Türk müteahhitlik sektörünün bu süreçte büyük bir avantaj elde edecektir. Suriye’nin
yeniden imarı için Türkiye güçlü bir adaydır. Türk inşaat sektörü, deprem bölgesinde
aldığı işler ve kamu yatırımlarıyla büyük tecrübe kazandı. Lojistik açıdan da bölgeye çok
yakın olduğumuz için, Türk müteahhitlik sektörü bu süreçte önemli bir oyuncu olacaktır.
Lojistik Avantaj ve Yeni Yatırımlar:
Türkiye, Suriye’ye lojistik açıdan en avantajlı konumda olan ülkelerden biri. Karayolu ve
demiryolu ile doğrudan malzeme sevkiyatının sağlanabilmesi, Türk firmalarına maliyet
avantajı sunuyor. Özellikle İskenderun, Mersin ve Gaziantep merkezli lojistik hatlarının
Suriye’ye yönlendirilmesi, sevkiyat sürelerini kısaltarak proje teslim sürelerini
hızlandıracaktır.
Ancak, lojistik maliyetlerin yükselmesi önemli bir sorun olarak karşımıza çıkıyor ve bu
süreçte Suriye’ye malzeme sevkiyatı yapan firmaların lojistik sistemlerini ve
kapasitelerini geliştirmesi önem arz ediyor.

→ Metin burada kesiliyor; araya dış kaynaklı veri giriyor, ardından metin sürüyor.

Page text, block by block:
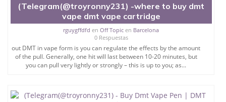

Finansman ve Siyasi Durum:
Suriye’nin yeniden inşası için gereken finansman konusu, en önemli tartışma
başlıklarından biri. Suriye’nin GSYİH’sının 9 milyar dolara düştüğü, hazinesinde döviz
bulunmadığı ve dünya genelinde finansman sağlayıcı kurumların, özellikle Dünya
Bankası’nın bu sürece nasıl katkı sağlayacağı belirsizliğini koruyor. Ancak Türk
firmalarının, kendi finansman modellerini geliştirerek bu süreçte önemli bir pay alacağı
tahmin ediliyor.
Suriye’nin yeniden inşası için gereken finansman, sürecin en önemli belirleyicilerinden
biri olacak. Suriye’nin mevcut bütçesinin bu projeleri finanse etmeye yeterli olmadığı
biliniyor. Yaptırımların ise ne zaman ve ne ölçüde kaldırılacağı belirsiz. Dünya Bankası
ve uluslararası fonların bu sürece nasıl dahil olacağı da henüz netleşmiş değil.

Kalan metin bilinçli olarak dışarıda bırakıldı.